= Task prompt =
Write out the entries exactly, leaving out every picture.

= Data excerpts =
☆ ☆ ☆ ☆ ☆
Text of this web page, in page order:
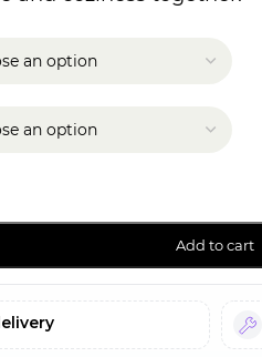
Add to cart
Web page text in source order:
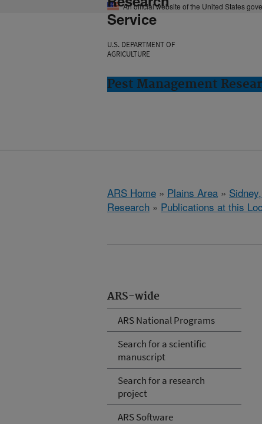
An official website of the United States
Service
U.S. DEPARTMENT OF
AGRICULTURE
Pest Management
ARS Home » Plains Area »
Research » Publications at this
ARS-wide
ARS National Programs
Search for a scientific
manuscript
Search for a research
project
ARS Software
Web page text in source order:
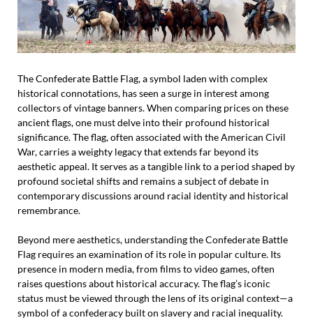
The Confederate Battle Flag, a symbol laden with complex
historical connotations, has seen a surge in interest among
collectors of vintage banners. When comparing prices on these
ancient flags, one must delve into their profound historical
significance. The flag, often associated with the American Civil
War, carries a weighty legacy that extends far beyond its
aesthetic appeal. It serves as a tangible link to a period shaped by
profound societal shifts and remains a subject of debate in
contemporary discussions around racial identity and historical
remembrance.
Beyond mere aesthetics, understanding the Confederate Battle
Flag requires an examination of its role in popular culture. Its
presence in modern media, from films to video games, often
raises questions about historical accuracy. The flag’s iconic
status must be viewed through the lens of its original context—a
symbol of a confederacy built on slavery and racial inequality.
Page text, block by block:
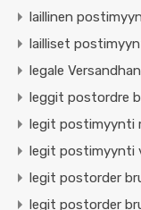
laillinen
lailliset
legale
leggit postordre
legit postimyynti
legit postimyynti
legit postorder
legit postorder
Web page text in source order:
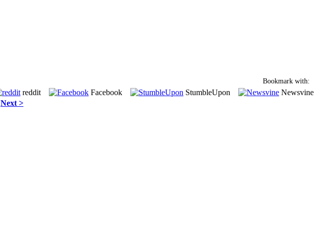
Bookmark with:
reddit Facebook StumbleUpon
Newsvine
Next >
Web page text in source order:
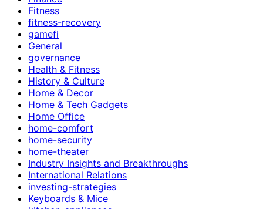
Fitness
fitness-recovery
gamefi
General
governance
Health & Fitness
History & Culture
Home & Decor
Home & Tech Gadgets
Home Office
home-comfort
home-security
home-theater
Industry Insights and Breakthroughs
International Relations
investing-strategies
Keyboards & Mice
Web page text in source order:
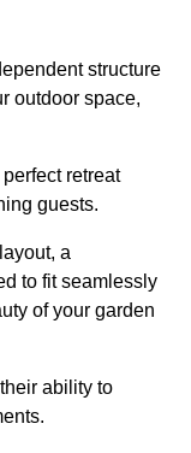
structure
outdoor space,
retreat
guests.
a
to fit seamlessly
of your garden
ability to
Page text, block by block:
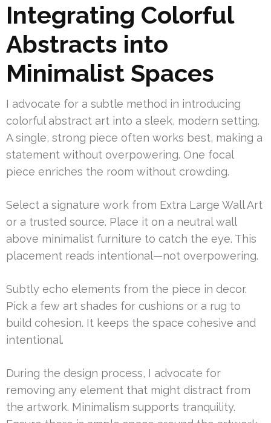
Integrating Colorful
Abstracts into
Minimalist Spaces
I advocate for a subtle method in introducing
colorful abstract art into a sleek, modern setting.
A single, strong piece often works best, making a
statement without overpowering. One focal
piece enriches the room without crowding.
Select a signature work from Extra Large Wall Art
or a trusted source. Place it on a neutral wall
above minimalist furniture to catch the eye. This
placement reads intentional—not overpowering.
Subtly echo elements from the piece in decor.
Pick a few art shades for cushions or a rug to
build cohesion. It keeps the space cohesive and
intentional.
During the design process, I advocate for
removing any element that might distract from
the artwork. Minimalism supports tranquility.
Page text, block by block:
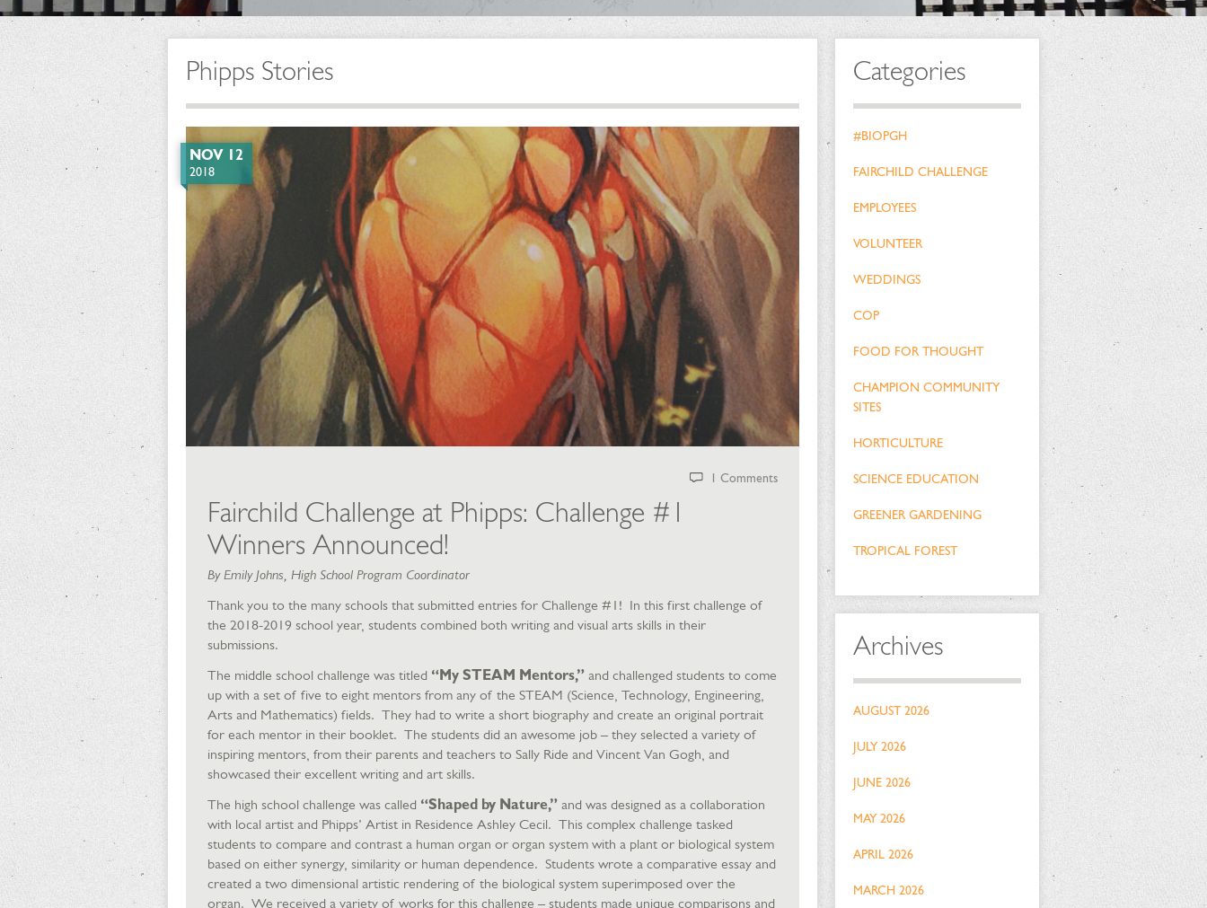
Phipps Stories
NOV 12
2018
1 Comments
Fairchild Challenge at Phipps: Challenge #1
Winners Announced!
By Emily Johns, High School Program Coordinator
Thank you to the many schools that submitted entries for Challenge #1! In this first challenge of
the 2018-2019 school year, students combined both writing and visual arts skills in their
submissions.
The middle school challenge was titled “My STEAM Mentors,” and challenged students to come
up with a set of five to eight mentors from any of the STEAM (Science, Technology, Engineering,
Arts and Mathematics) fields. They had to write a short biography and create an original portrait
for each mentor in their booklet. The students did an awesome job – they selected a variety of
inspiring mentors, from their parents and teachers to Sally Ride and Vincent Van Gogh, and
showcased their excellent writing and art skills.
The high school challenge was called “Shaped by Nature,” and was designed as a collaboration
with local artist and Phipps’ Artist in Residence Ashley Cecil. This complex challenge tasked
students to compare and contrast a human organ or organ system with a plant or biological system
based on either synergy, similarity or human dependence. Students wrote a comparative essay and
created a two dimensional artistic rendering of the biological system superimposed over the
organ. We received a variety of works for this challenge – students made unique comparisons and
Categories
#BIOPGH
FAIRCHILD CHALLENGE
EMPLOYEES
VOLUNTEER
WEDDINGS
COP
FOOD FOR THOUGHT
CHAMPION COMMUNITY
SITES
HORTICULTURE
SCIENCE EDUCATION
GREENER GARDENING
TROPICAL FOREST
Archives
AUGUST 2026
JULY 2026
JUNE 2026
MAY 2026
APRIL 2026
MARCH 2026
☆ ☆ ☆ ☆ ☆
= Answer box =
Text of this web page, in page order:
Add to cart
Web page text in source order:
An official website of the United States
Service
U.S. DEPARTMENT OF
AGRICULTURE
Pest Management
ARS Home » Plains Area »
Research » Publications at this
ARS-wide
ARS National Programs
Search for a scientific
manuscript
Search for a research
project
ARS Software
Web page text in source order:
The Confederate Battle Flag, a symbol laden with complex
historical connotations, has seen a surge in interest among
collectors of vintage banners. When comparing prices on these
ancient flags, one must delve into their profound historical
significance. The flag, often associated with the American Civil
War, carries a weighty legacy that extends far beyond its
aesthetic appeal. It serves as a tangible link to a period shaped by
profound societal shifts and remains a subject of debate in
contemporary discussions around racial identity and historical
remembrance.
Beyond mere aesthetics, understanding the Confederate Battle
Flag requires an examination of its role in popular culture. Its
presence in modern media, from films to video games, often
raises questions about historical accuracy. The flag’s iconic
status must be viewed through the lens of its original context—a
symbol of a confederacy built on slavery and racial inequality.
Page text, block by block:
laillinen
lailliset
legale
leggit postordre
legit postimyynti
legit postimyynti
legit postorder
legit postorder
Web page text in source order:
Bookmark with:
reddit Facebook StumbleUpon
Newsvine
Next >
Web page text in source order:
Fitness
fitness-recovery
gamefi
General
governance
Health & Fitness
History & Culture
Home & Decor
Home & Tech Gadgets
Home Office
home-comfort
home-security
home-theater
Industry Insights and Breakthroughs
International Relations
investing-strategies
Keyboards & Mice
Web page text in source order:
structure
outdoor space,
retreat
guests.
a
to fit seamlessly
of your garden
ability to
Page text, block by block:
Integrating Colorful
Abstracts into
Minimalist Spaces
I advocate for a subtle method in introducing
colorful abstract art into a sleek, modern setting.
A single, strong piece often works best, making a
statement without overpowering. One focal
piece enriches the room without crowding.
Select a signature work from Extra Large Wall Art
or a trusted source. Place it on a neutral wall
above minimalist furniture to catch the eye. This
placement reads intentional—not overpowering.
Subtly echo elements from the piece in decor.
Pick a few art shades for cushions or a rug to
build cohesion. It keeps the space cohesive and
intentional.
During the design process, I advocate for
removing any element that might distract from
the artwork. Minimalism supports tranquility.
Page text, block by block:
Phipps Stories
NOV 12
2018
1 Comments
Fairchild Challenge at Phipps: Challenge #1
Winners Announced!
By Emily Johns, High School Program Coordinator
Thank you to the many schools that submitted entries for Challenge #1! In this first challenge of
the 2018-2019 school year, students combined both writing and visual arts skills in their
submissions.
The middle school challenge was titled “My STEAM Mentors,” and challenged students to come
up with a set of five to eight mentors from any of the STEAM (Science, Technology, Engineering,
Arts and Mathematics) fields. They had to write a short biography and create an original portrait
for each mentor in their booklet. The students did an awesome job – they selected a variety of
inspiring mentors, from their parents and teachers to Sally Ride and Vincent Van Gogh, and
showcased their excellent writing and art skills.
The high school challenge was called “Shaped by Nature,” and was designed as a collaboration
with local artist and Phipps’ Artist in Residence Ashley Cecil. This complex challenge tasked
students to compare and contrast a human organ or organ system with a plant or biological system
based on either synergy, similarity or human dependence. Students wrote a comparative essay and
created a two dimensional artistic rendering of the biological system superimposed over the
organ. We received a variety of works for this challenge – students made unique comparisons and
Categories
#BIOPGH
FAIRCHILD CHALLENGE
EMPLOYEES
VOLUNTEER
WEDDINGS
COP
FOOD FOR THOUGHT
CHAMPION COMMUNITY
SITES
HORTICULTURE
SCIENCE EDUCATION
GREENER GARDENING
TROPICAL FOREST
Archives
AUGUST 2026
JULY 2026
JUNE 2026
MAY 2026
APRIL 2026
MARCH 2026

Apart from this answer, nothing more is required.